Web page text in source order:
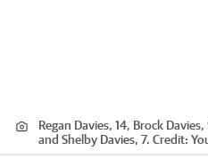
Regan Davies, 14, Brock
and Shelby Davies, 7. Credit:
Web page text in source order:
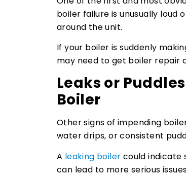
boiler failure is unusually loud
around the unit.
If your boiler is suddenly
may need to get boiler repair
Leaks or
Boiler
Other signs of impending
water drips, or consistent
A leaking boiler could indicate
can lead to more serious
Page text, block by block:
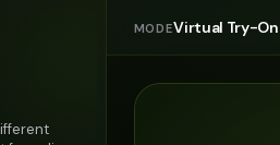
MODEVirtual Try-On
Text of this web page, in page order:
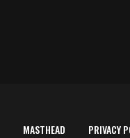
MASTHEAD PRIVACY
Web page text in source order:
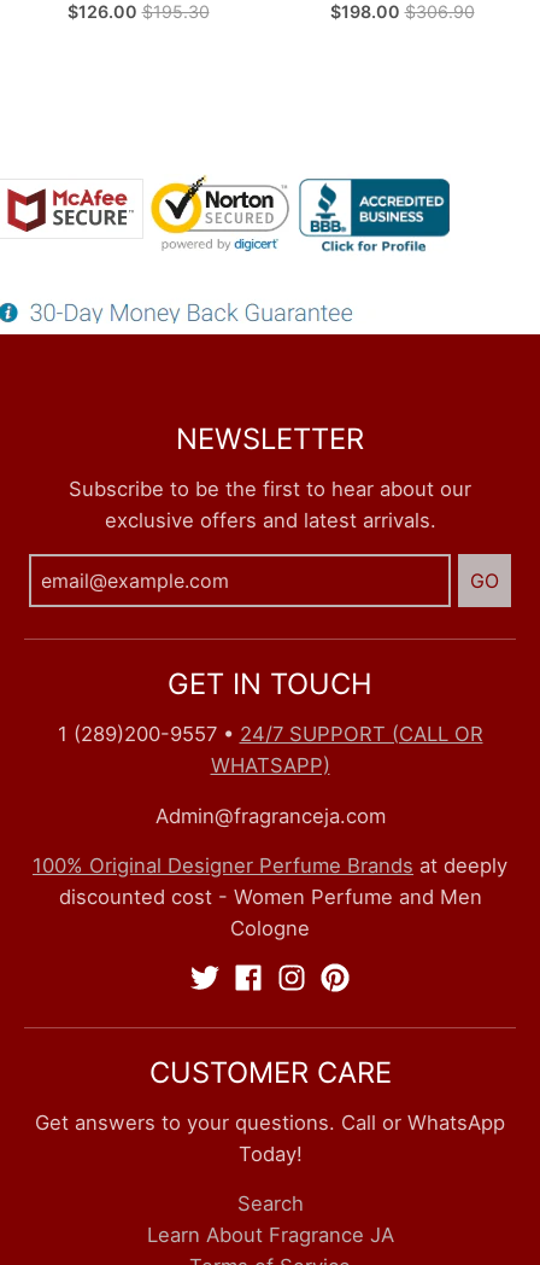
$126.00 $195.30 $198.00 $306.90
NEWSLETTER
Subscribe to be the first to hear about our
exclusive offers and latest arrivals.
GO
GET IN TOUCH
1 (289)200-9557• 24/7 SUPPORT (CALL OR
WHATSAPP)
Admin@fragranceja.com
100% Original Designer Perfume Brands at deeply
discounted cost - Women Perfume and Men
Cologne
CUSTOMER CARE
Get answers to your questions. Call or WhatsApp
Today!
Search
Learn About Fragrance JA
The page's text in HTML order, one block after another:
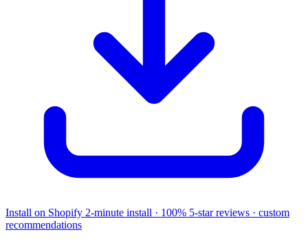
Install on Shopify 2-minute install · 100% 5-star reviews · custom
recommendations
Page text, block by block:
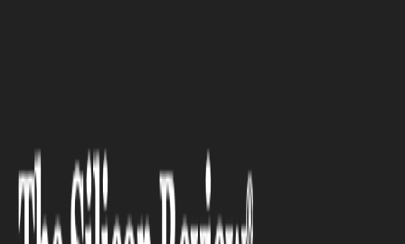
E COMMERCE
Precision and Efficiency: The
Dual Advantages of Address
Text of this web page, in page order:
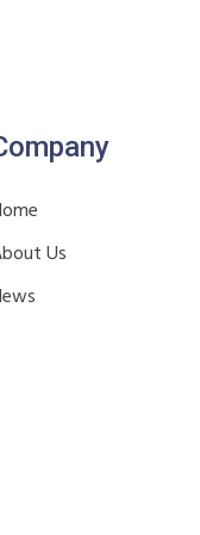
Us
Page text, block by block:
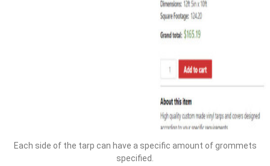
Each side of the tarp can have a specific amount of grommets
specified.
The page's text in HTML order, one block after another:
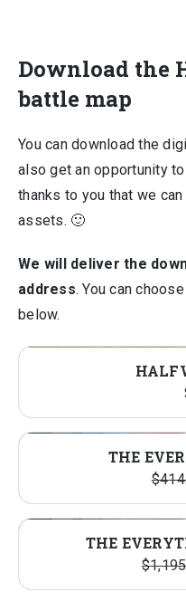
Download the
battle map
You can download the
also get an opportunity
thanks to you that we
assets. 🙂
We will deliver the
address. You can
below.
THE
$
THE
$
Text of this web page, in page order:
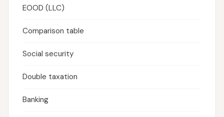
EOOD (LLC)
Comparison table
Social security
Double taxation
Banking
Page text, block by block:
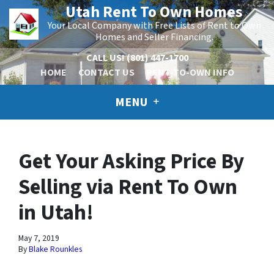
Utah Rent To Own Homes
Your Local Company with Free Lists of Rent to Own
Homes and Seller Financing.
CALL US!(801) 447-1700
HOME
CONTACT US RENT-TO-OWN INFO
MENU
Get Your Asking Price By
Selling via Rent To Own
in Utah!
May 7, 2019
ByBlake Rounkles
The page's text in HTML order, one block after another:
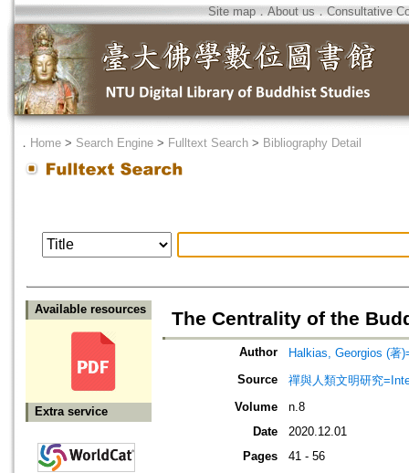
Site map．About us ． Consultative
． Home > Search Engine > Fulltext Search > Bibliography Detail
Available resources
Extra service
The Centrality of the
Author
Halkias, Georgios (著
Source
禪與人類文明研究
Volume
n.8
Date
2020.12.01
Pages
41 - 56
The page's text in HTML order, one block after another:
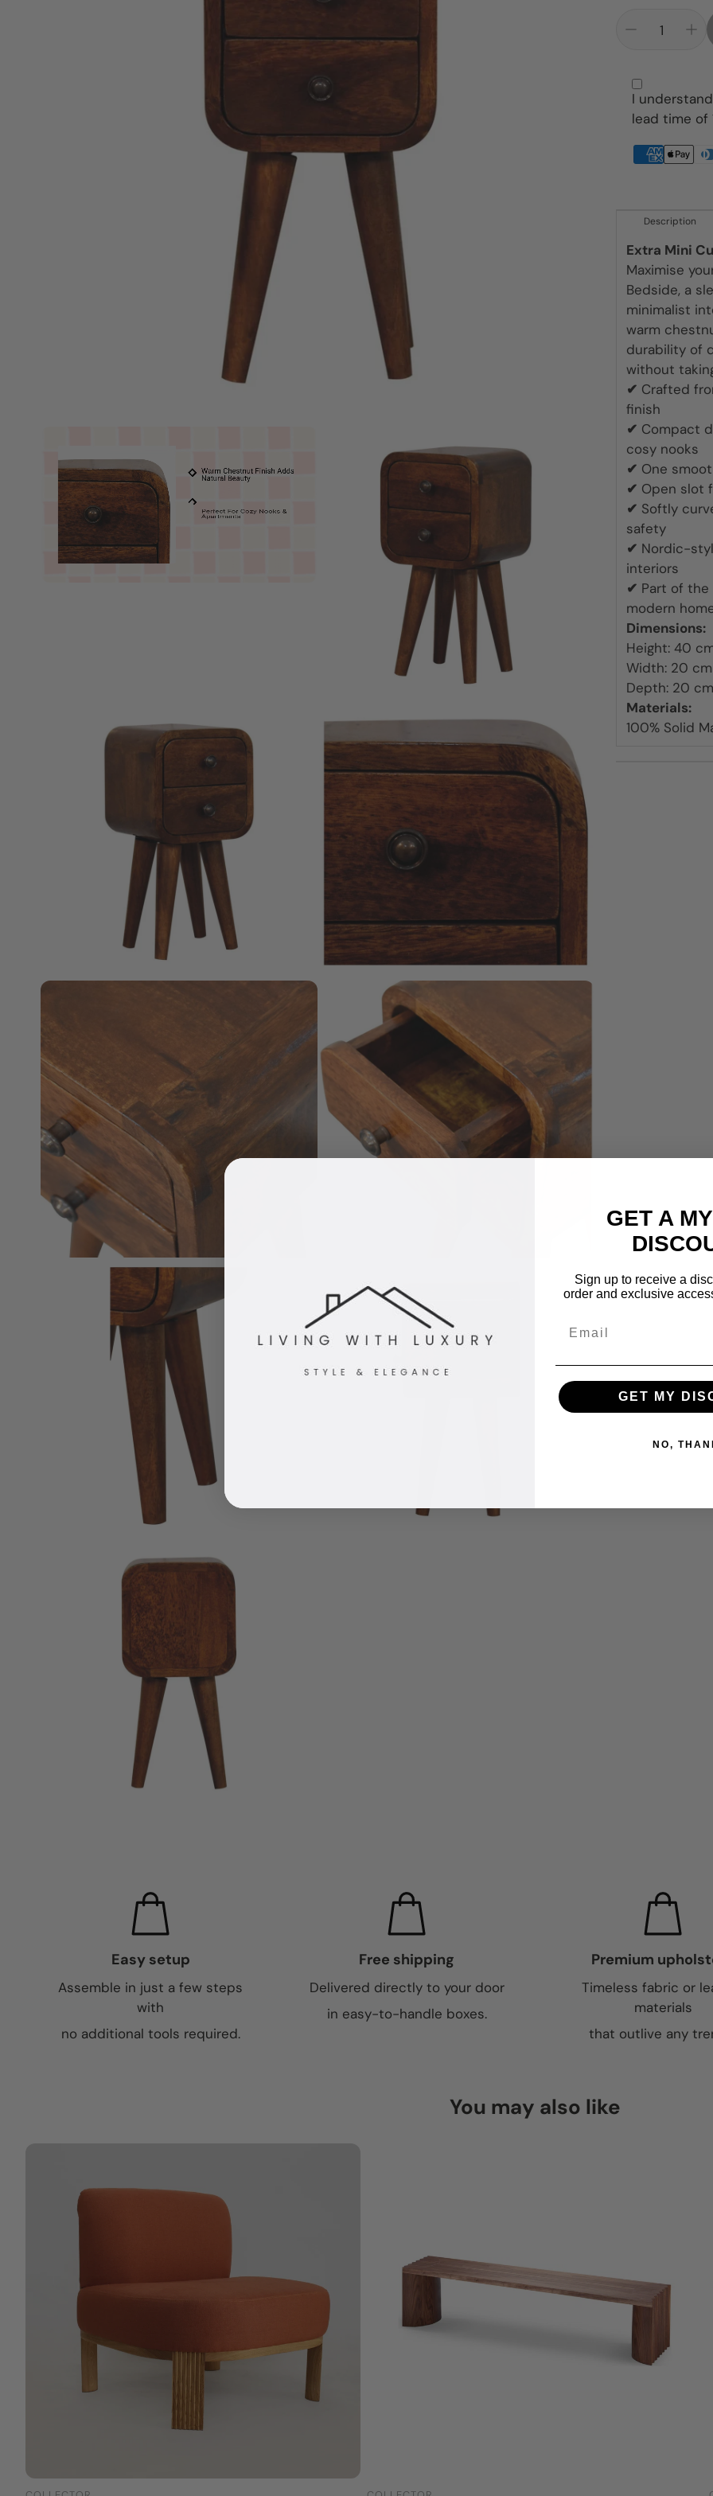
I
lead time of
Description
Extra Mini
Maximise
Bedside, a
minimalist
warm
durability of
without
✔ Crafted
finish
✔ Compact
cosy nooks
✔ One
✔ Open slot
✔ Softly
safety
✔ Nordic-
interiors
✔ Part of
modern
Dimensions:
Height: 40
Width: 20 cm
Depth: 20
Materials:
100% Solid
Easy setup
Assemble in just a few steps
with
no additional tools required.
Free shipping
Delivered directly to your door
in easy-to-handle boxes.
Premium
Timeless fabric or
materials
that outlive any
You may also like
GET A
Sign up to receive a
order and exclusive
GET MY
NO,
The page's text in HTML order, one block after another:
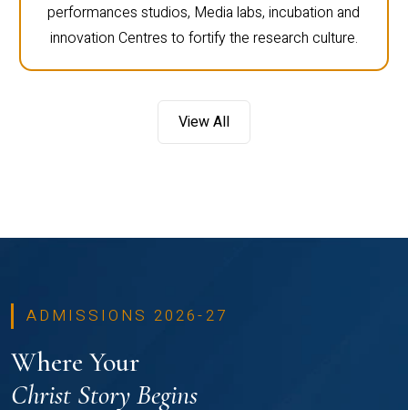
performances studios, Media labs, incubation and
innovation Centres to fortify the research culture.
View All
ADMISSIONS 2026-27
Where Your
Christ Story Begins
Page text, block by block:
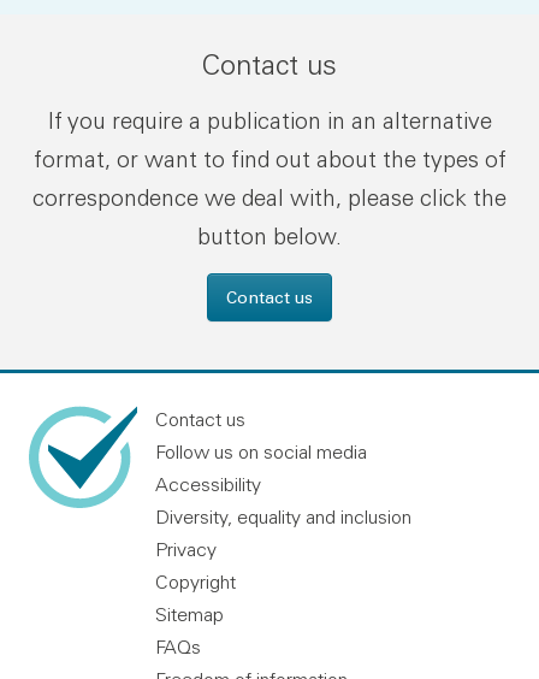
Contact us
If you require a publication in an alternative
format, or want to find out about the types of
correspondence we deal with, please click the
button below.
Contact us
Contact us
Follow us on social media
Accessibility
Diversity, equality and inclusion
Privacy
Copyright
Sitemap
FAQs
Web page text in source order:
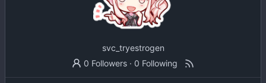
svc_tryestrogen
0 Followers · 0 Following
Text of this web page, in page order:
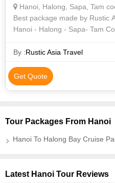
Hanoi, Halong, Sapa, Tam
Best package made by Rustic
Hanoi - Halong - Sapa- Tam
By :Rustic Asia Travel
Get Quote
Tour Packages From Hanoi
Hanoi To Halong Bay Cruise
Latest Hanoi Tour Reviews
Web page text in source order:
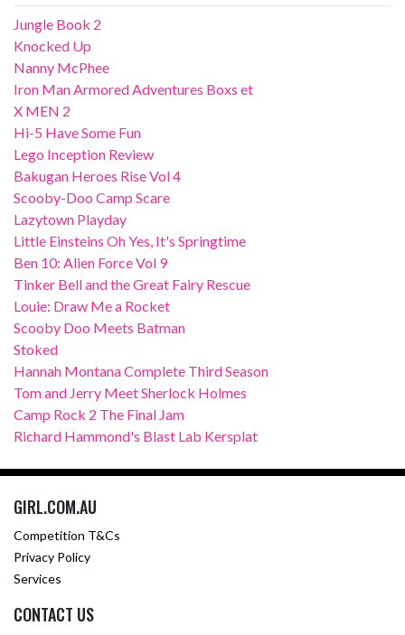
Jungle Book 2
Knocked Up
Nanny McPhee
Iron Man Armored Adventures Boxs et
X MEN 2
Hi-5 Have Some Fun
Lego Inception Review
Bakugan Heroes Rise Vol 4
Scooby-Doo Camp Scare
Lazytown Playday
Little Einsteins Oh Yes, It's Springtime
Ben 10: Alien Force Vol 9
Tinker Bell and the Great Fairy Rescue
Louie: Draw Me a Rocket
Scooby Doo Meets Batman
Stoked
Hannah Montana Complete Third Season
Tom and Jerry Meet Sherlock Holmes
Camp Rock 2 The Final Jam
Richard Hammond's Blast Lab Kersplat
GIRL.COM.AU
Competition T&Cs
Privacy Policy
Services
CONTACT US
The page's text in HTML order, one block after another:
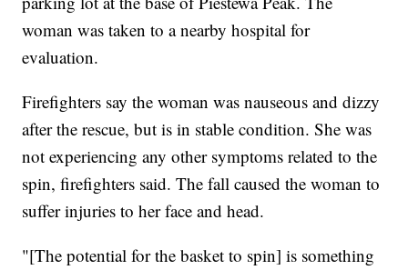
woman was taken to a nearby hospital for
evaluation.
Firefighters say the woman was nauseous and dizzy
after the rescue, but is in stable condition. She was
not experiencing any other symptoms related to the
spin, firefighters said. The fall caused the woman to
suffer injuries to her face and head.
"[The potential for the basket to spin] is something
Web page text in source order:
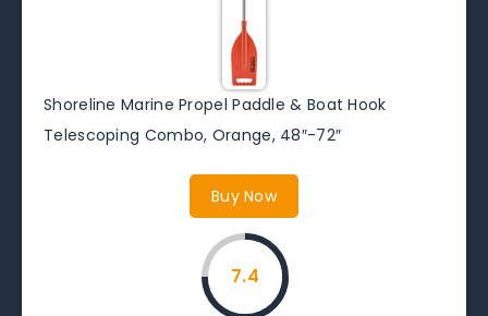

○ ○ ○

Would it be possible to copy the material exactly, excluding the images?

Web page text in source order:
Regan Davies, 14, Brock
and Shelby Davies, 7. Credit:
Web page text in source order:
boiler failure is unusually loud
around the unit.
If your boiler is suddenly
may need to get boiler repair
Leaks or
Boiler
Other signs of impending
water drips, or consistent
A leaking boiler could indicate
can lead to more serious
Page text, block by block:
MODEVirtual Try-On
Text of this web page, in page order:
MASTHEAD PRIVACY
Web page text in source order:
$126.00 $195.30 $198.00 $306.90
NEWSLETTER
Subscribe to be the first to hear about our
exclusive offers and latest arrivals.
GO
GET IN TOUCH
1 (289)200-9557• 24/7 SUPPORT (CALL OR
WHATSAPP)
Admin@fragranceja.com
100% Original Designer Perfume Brands at deeply
discounted cost - Women Perfume and Men
Cologne
CUSTOMER CARE
Get answers to your questions. Call or WhatsApp
Today!
Search
Learn About Fragrance JA
The page's text in HTML order, one block after another:
Install on Shopify 2-minute install · 100% 5-star reviews · custom
recommendations
Page text, block by block:
E COMMERCE
Precision and Efficiency: The
Dual Advantages of Address
Text of this web page, in page order:
Us
Page text, block by block:
Each side of the tarp can have a specific amount of grommets
specified.
The page's text in HTML order, one block after another:
Download the
battle map
You can download the
also get an opportunity
thanks to you that we
assets. 🙂
We will deliver the
address. You can
below.
THE
$
THE
$
Text of this web page, in page order:
EOOD (LLC)
Comparison table
Social security
Double taxation
Banking
Page text, block by block:
Utah Rent To Own Homes
Your Local Company with Free Lists of Rent to Own
Homes and Seller Financing.
CALL US!(801) 447-1700
HOME
CONTACT US RENT-TO-OWN INFO
MENU
Get Your Asking Price By
Selling via Rent To Own
in Utah!
May 7, 2019
ByBlake Rounkles
The page's text in HTML order, one block after another:
Site map．About us ． Consultative
． Home > Search Engine > Fulltext Search > Bibliography Detail
Available resources
Extra service
The Centrality of the
Author
Halkias, Georgios (著
Source
禪與人類文明研究
Volume
n.8
Date
2020.12.01
Pages
41 - 56
The page's text in HTML order, one block after another:
I
lead time of
Description
Extra Mini
Maximise
Bedside, a
minimalist
warm
durability of
without
✔ Crafted
finish
✔ Compact
cosy nooks
✔ One
✔ Open slot
✔ Softly
safety
✔ Nordic-
interiors
✔ Part of
modern
Dimensions:
Height: 40
Width: 20 cm
Depth: 20
Materials:
100% Solid
Easy setup
Assemble in just a few steps
with
no additional tools required.
Free shipping
Delivered directly to your door
in easy-to-handle boxes.
Premium
Timeless fabric or
materials
that outlive any
You may also like
GET A
Sign up to receive a
order and exclusive
GET MY
NO,
The page's text in HTML order, one block after another:
performances studios, Media labs, incubation and
innovation Centres to fortify the research culture.
View All
ADMISSIONS 2026-27
Where Your
Christ Story Begins
Page text, block by block:
Contact us
If you require a publication in an alternative
format, or want to find out about the types of
correspondence we deal with, please click the
button below.
Contact us
Contact us
Follow us on social media
Accessibility
Diversity, equality and inclusion
Privacy
Copyright
Sitemap
FAQs
Web page text in source order:
svc_tryestrogen
0 Followers · 0 Following
Text of this web page, in page order:
Hanoi, Halong, Sapa, Tam
Best package made by Rustic
Hanoi - Halong - Sapa- Tam
By :Rustic Asia Travel
Get Quote
Tour Packages From Hanoi
Hanoi To Halong Bay Cruise
Latest Hanoi Tour Reviews
Web page text in source order:
Jungle Book 2
Knocked Up
Nanny McPhee
Iron Man Armored Adventures Boxs et
X MEN 2
Hi-5 Have Some Fun
Lego Inception Review
Bakugan Heroes Rise Vol 4
Scooby-Doo Camp Scare
Lazytown Playday
Little Einsteins Oh Yes, It's Springtime
Ben 10: Alien Force Vol 9
Tinker Bell and the Great Fairy Rescue
Louie: Draw Me a Rocket
Scooby Doo Meets Batman
Stoked
Hannah Montana Complete Third Season
Tom and Jerry Meet Sherlock Holmes
Camp Rock 2 The Final Jam
Richard Hammond's Blast Lab Kersplat
GIRL.COM.AU
Competition T&Cs
Privacy Policy
Services
CONTACT US
The page's text in HTML order, one block after another:
woman was taken to a nearby hospital for
evaluation.
Firefighters say the woman was nauseous and dizzy
after the rescue, but is in stable condition. She was
not experiencing any other symptoms related to the
spin, firefighters said. The fall caused the woman to
suffer injuries to her face and head.
"[The potential for the basket to spin] is something
Web page text in source order:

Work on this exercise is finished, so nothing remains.